Leave every picture out and give back the lines below from the first through the line that holds "Plus, our outstanding", exactly as written.

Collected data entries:
BEGIN
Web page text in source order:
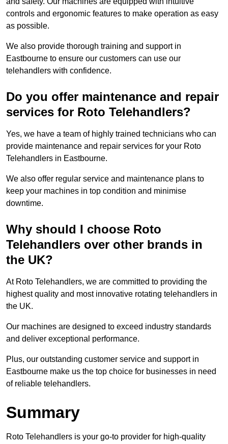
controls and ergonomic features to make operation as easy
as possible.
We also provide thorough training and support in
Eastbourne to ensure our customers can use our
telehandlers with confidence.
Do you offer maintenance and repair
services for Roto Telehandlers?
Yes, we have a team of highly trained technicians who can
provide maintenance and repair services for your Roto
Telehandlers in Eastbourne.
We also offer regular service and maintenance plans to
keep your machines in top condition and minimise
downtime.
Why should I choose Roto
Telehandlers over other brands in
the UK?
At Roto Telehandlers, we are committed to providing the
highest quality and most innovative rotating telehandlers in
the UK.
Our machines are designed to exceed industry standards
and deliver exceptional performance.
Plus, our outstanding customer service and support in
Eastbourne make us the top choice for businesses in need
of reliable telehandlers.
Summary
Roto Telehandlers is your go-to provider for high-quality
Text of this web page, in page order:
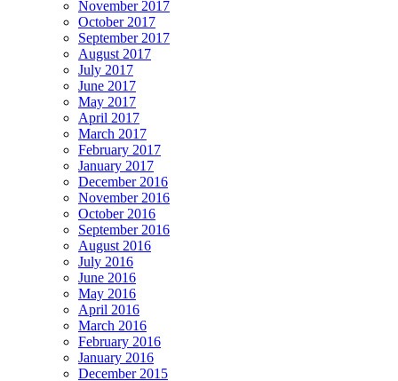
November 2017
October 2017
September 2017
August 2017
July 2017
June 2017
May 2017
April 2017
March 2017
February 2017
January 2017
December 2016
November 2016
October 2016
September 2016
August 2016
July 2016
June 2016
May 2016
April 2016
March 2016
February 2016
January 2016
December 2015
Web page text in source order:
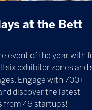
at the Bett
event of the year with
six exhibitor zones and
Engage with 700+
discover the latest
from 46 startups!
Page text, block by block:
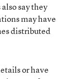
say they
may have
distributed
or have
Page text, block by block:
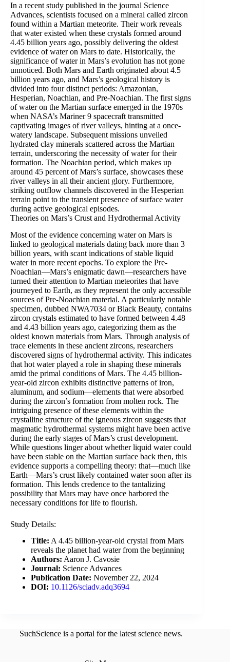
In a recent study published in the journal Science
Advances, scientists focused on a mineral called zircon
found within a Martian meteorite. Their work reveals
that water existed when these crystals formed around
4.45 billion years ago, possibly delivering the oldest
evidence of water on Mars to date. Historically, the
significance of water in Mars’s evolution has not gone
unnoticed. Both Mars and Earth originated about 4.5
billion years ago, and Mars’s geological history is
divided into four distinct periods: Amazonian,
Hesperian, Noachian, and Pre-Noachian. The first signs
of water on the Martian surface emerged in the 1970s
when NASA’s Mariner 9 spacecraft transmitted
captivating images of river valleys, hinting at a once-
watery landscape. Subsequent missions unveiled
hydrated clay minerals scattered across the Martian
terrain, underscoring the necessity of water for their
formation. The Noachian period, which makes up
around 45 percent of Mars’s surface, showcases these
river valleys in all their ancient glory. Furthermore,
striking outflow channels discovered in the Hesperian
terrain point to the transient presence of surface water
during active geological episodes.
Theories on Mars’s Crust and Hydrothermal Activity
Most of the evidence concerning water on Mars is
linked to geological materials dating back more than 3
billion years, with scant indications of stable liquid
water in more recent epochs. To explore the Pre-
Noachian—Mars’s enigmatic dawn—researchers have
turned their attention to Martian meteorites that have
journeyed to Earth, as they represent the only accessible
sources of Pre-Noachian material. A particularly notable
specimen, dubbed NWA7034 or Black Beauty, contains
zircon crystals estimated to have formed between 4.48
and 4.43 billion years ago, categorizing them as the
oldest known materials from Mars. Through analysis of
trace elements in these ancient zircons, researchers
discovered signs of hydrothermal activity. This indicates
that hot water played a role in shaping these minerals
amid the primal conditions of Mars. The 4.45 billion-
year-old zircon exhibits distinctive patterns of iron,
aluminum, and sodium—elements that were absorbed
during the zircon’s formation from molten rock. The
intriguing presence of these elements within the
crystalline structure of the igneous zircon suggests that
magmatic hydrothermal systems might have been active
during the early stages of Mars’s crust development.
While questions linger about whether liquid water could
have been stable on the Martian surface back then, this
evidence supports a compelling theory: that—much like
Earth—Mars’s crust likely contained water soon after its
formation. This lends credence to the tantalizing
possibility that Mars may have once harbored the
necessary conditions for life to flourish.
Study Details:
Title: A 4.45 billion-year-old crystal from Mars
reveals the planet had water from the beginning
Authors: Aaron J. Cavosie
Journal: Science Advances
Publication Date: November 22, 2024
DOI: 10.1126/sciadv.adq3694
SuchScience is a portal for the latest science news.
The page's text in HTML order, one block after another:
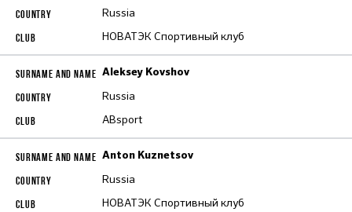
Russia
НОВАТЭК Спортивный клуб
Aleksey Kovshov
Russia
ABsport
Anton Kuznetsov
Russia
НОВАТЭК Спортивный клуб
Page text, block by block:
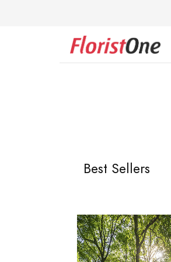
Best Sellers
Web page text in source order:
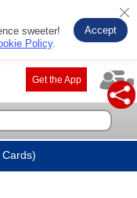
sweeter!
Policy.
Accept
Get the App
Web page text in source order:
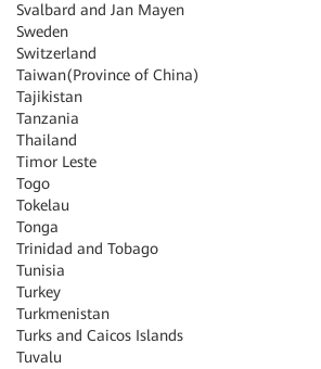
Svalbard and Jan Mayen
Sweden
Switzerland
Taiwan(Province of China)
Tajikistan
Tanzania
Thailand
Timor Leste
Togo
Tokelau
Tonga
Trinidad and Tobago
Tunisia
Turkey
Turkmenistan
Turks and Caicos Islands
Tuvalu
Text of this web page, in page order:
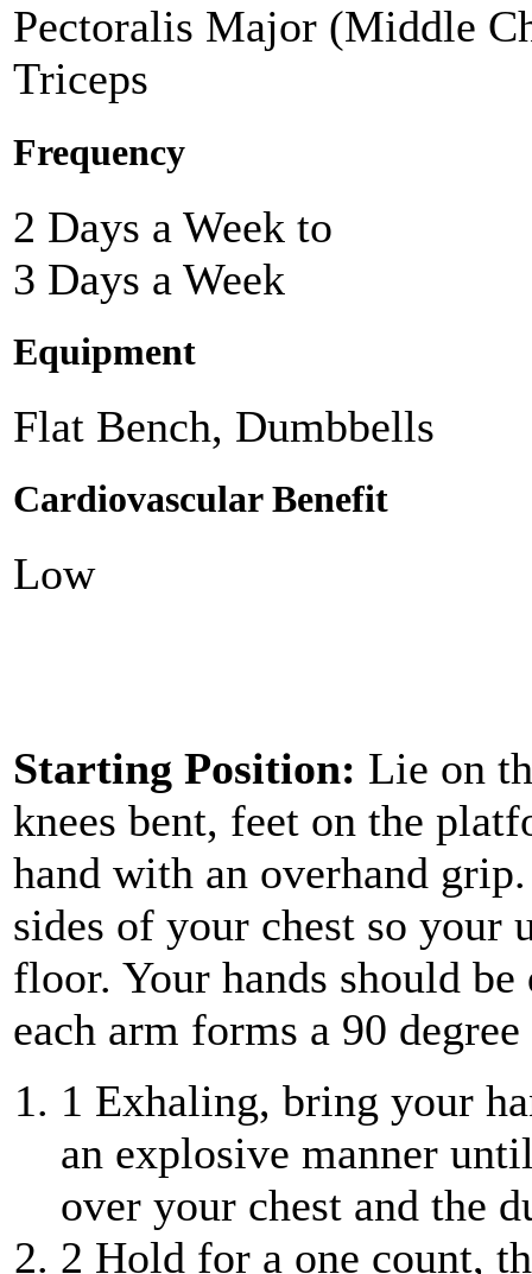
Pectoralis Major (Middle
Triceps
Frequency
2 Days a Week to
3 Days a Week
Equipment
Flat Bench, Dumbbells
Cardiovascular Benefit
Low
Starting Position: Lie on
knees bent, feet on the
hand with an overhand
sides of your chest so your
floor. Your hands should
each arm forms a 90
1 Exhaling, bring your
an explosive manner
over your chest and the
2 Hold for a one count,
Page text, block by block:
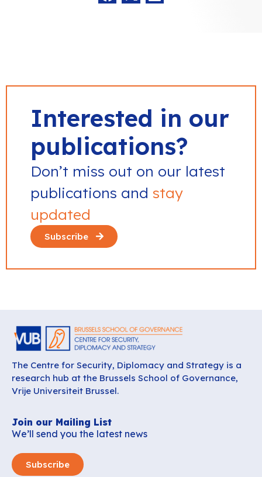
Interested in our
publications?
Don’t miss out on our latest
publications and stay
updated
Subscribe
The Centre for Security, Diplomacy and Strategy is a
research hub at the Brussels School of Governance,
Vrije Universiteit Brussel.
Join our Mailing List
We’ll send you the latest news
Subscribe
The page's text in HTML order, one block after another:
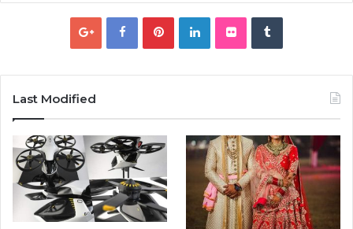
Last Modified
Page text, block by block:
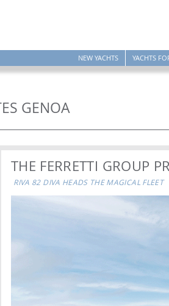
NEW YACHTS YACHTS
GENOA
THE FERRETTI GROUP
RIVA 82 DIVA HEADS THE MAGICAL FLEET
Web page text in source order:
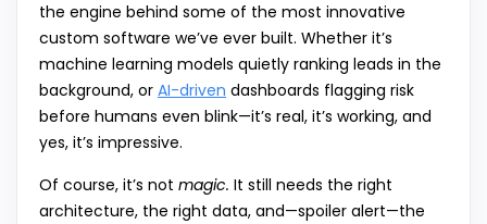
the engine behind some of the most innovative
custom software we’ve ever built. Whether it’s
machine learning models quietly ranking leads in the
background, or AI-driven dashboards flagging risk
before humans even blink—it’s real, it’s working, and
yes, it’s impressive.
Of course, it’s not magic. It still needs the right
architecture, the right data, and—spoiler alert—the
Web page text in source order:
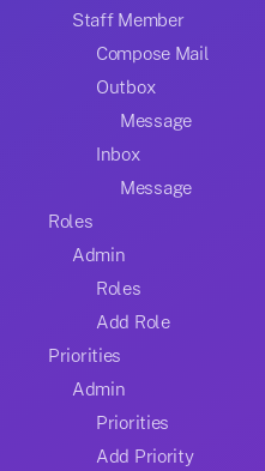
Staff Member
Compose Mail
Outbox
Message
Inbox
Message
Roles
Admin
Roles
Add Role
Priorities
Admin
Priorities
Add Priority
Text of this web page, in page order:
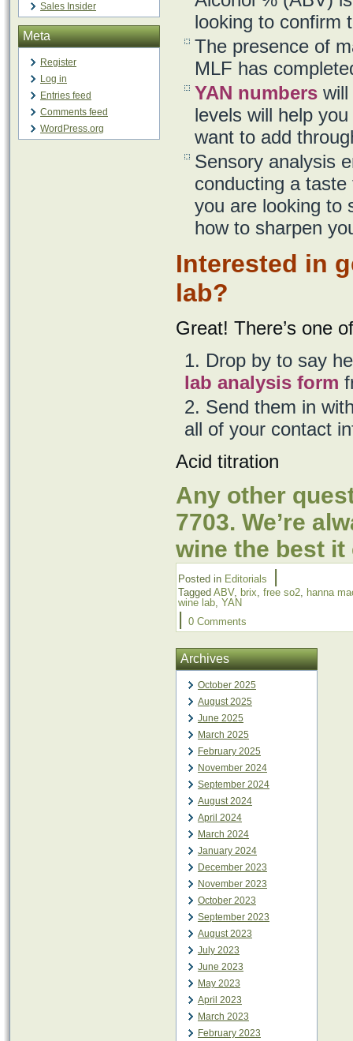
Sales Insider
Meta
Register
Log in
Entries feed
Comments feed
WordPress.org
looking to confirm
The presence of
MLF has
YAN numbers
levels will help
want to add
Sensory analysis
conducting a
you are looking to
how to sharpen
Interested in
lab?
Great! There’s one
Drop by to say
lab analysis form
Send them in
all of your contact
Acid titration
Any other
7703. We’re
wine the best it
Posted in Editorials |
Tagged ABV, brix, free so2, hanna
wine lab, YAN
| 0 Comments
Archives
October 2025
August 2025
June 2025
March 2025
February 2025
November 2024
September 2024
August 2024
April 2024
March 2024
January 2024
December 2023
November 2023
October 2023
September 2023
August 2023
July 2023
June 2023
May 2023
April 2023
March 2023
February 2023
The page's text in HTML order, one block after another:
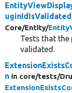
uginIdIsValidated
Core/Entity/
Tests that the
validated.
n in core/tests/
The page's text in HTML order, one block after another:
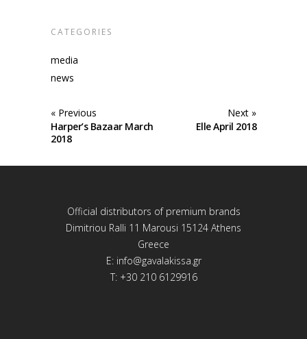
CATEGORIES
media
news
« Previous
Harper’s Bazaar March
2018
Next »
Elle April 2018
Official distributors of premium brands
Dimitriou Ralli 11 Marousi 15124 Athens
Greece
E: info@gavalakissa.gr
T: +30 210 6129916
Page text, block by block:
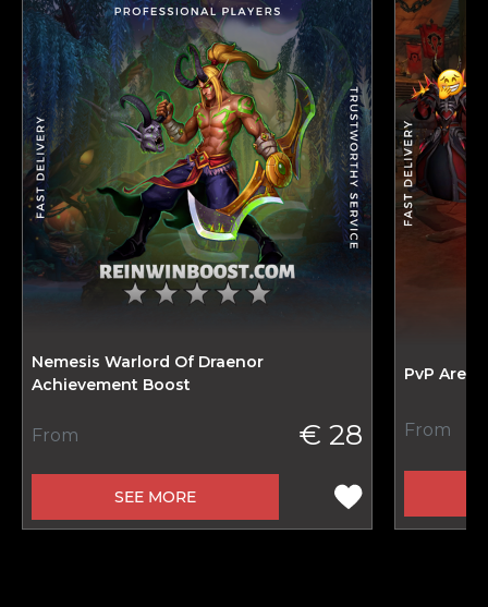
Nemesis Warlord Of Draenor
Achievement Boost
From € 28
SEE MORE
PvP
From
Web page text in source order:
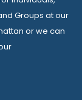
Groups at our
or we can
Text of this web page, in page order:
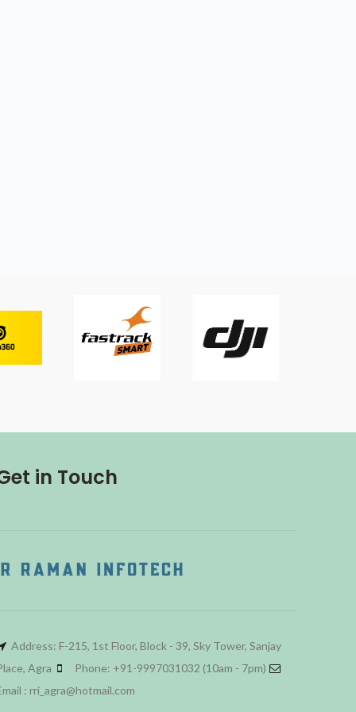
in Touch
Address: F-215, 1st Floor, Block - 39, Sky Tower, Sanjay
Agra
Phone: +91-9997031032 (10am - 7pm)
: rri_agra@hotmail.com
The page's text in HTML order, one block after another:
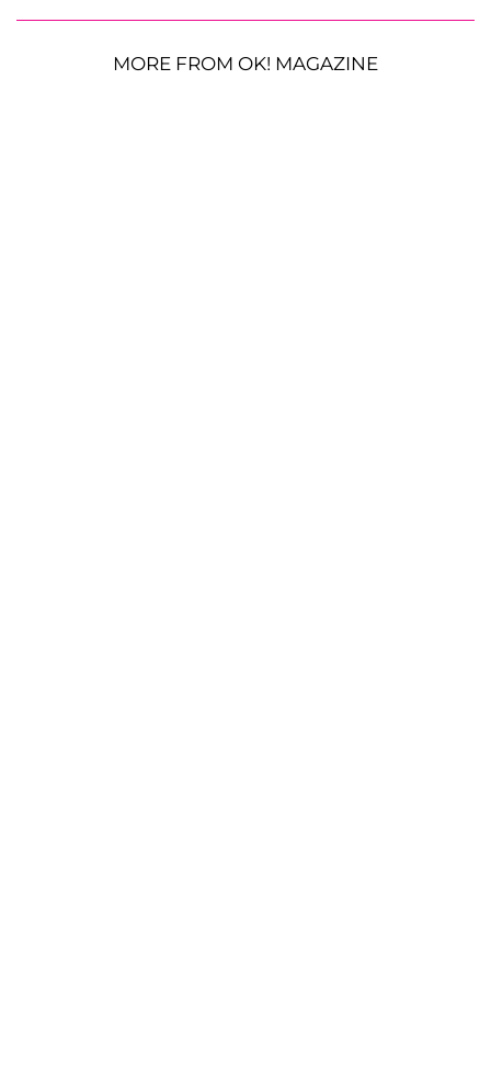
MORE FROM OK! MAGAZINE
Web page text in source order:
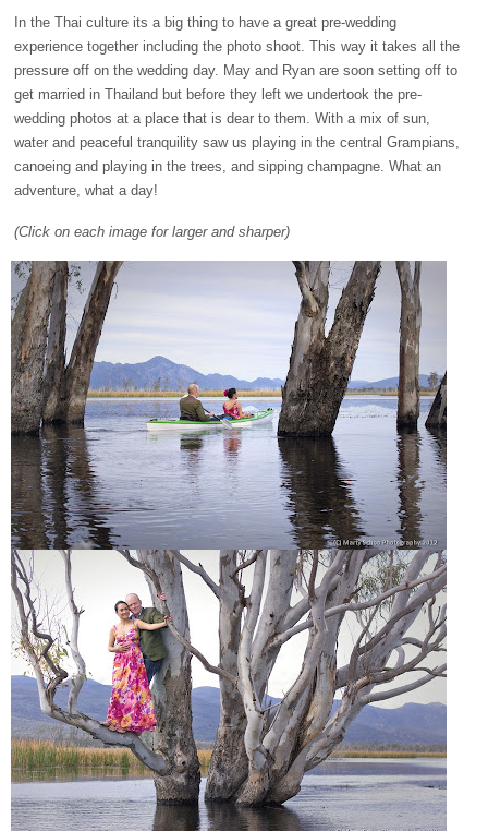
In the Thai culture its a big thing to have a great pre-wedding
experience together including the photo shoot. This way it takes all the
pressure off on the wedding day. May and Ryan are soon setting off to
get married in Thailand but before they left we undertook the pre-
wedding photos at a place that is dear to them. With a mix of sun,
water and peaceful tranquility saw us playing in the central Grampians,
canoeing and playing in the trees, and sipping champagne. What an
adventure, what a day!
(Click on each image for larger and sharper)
END
- **ANSWER SPACE**
Web page text in source order:
controls and ergonomic features to make operation as easy
as possible.
We also provide thorough training and support in
Eastbourne to ensure our customers can use our
telehandlers with confidence.
Do you offer maintenance and repair
services for Roto Telehandlers?
Yes, we have a team of highly trained technicians who can
provide maintenance and repair services for your Roto
Telehandlers in Eastbourne.
We also offer regular service and maintenance plans to
keep your machines in top condition and minimise
downtime.
Why should I choose Roto
Telehandlers over other brands in
the UK?
At Roto Telehandlers, we are committed to providing the
highest quality and most innovative rotating telehandlers in
the UK.
Our machines are designed to exceed industry standards
and deliver exceptional performance.
Plus, our outstanding customer service and support in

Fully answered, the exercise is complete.